I like to draw upon helpful ideas wherever I find them. Here are three good ones from Isabel De Los Rios.
1. I start each and every morning with a gratitude list. This is non-negotiable. It takes me no more than 3 minutes and it changes my spirits for the entire day. How’s setting aside 3-5 minutes for a joyous rest of the day? Worth it, right? I write “I am so grateful for…” and then just write, write and write. For me that list always includes my family, my health and my work. I wouldn’t start any day without this.
I like doing this because it’s so easy to lose sight of what we already have achieved when we’re focused on working toward what we want.

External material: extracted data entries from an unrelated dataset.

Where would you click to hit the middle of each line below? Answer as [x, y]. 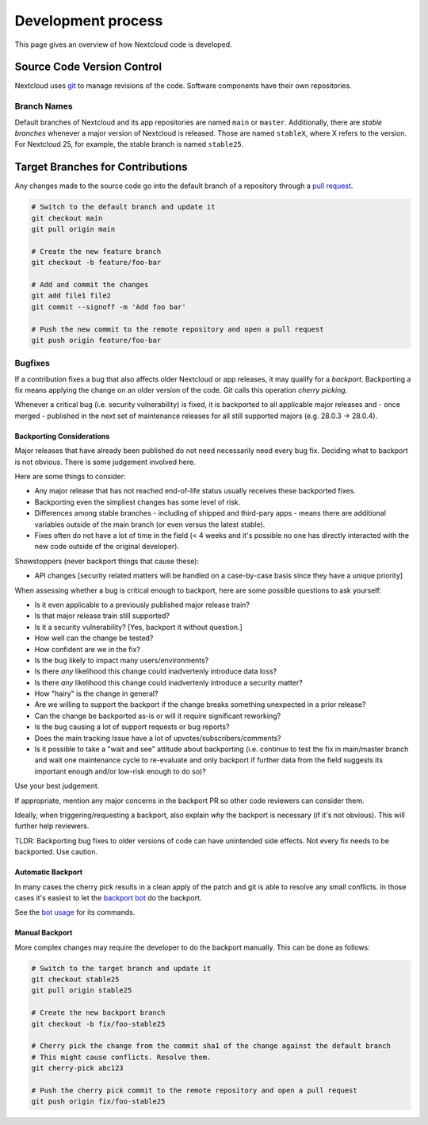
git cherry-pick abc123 [78, 1068]
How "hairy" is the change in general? [96, 693]
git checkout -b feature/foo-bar [96, 263]
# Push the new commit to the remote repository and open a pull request [178, 329]
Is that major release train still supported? [102, 616]
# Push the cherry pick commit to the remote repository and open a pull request [195, 1090]
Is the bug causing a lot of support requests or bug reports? [132, 727]
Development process [89, 21]
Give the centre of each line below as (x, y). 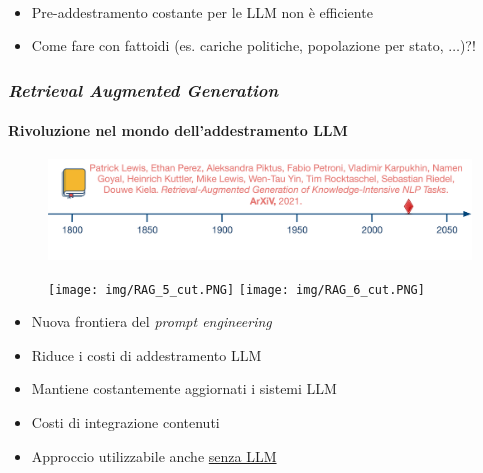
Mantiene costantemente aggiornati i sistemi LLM (184, 388)
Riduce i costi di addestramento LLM (146, 354)
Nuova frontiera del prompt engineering (151, 321)
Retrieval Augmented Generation (143, 89)
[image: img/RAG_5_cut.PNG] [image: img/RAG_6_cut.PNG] (236, 289)
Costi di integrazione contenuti (125, 422)
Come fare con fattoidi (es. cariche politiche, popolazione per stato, (237, 45)
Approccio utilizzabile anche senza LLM (154, 455)
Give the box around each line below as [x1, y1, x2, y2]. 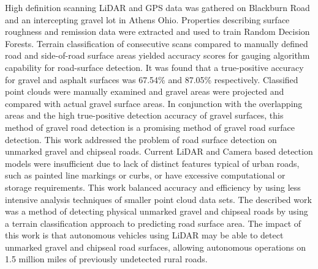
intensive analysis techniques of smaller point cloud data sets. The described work [5, 193, 312, 205]
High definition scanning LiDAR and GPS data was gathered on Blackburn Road [5, 1, 310, 13]
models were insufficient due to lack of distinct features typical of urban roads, [5, 157, 300, 169]
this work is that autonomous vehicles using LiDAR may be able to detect [5, 229, 284, 241]
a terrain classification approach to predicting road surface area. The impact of [5, 216, 301, 229]
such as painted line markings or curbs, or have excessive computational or [5, 169, 286, 182]
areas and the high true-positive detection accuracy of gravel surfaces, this [5, 109, 284, 122]
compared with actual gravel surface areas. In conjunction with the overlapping [5, 97, 303, 109]
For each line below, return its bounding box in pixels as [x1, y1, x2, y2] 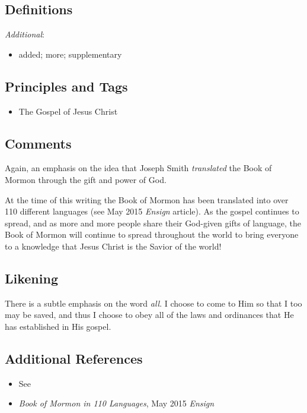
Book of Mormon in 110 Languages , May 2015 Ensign [18, 397, 215, 409]
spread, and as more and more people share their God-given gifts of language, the [5, 216, 301, 229]
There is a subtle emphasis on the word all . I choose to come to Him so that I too [5, 297, 302, 309]
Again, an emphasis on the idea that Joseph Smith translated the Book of [5, 162, 272, 174]
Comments [5, 134, 72, 152]
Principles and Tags [5, 77, 128, 95]
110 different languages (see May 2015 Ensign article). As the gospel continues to [5, 205, 299, 217]
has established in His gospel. [5, 320, 111, 332]
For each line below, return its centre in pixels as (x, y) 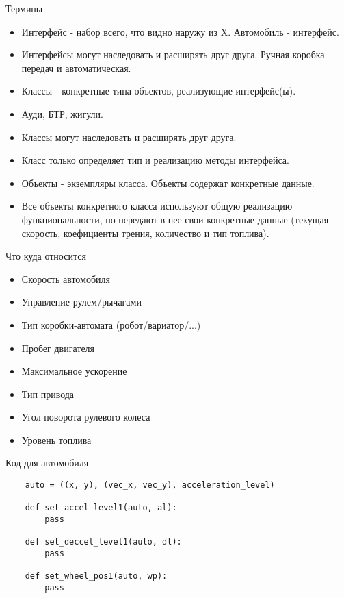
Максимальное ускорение (74, 371)
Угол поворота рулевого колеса (86, 417)
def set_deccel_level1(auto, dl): (103, 542)
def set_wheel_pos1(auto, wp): (96, 576)
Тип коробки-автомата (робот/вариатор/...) (111, 324)
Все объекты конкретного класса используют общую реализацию (157, 206)
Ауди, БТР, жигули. (62, 113)
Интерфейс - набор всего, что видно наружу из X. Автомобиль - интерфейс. (180, 31)

2. I go to sleep each night playing my personal mind movie in my head as I go to sleep. What is a personal mind movie? Basically, it’s you imagining yourself looking, feeling and doing whatever it is you would do if you achieved your … goals.… This approach helps me to fall asleep happy and is much better than lying there thinking about all the things I have to do the next day or harping on stressful events. I sleep so much better at night like this.
I’ve heard of some writers creating their own book covers (even before self-publishing was a viable alternative to traditional publishing) so they could visualize their future success. You could also imagine yourself receiving a desired award, write potential reviews, or design bestseller lists with your book on top. This may sound silly, but athletes use these visualization techniques all the time.
3. Only talk to yourself as you would a small child…. Would you tell your children all day long that they were never going to achieve their goals, that they should stop trying or that they shouldn’t even try in the first place? No, I sure hope you wouldn’t. You would encourage them, give them hope, and tell them that anything is possible with hard work. Treat yourself, in your own mind, the way you would want to speak to your children or better yet, the way you would want others to speak to your children or speak to you.
This last one is something I was thinking about just last week. I’m not a big fan of new-age talk, but I do think it’s true that deep down our emotions (which motivate our actions) are often those of the children we once were. It makes sense to nurture that inner child. As Isabel observes, we’d never speak to a flesh and blood person the way we often talk to ourselves.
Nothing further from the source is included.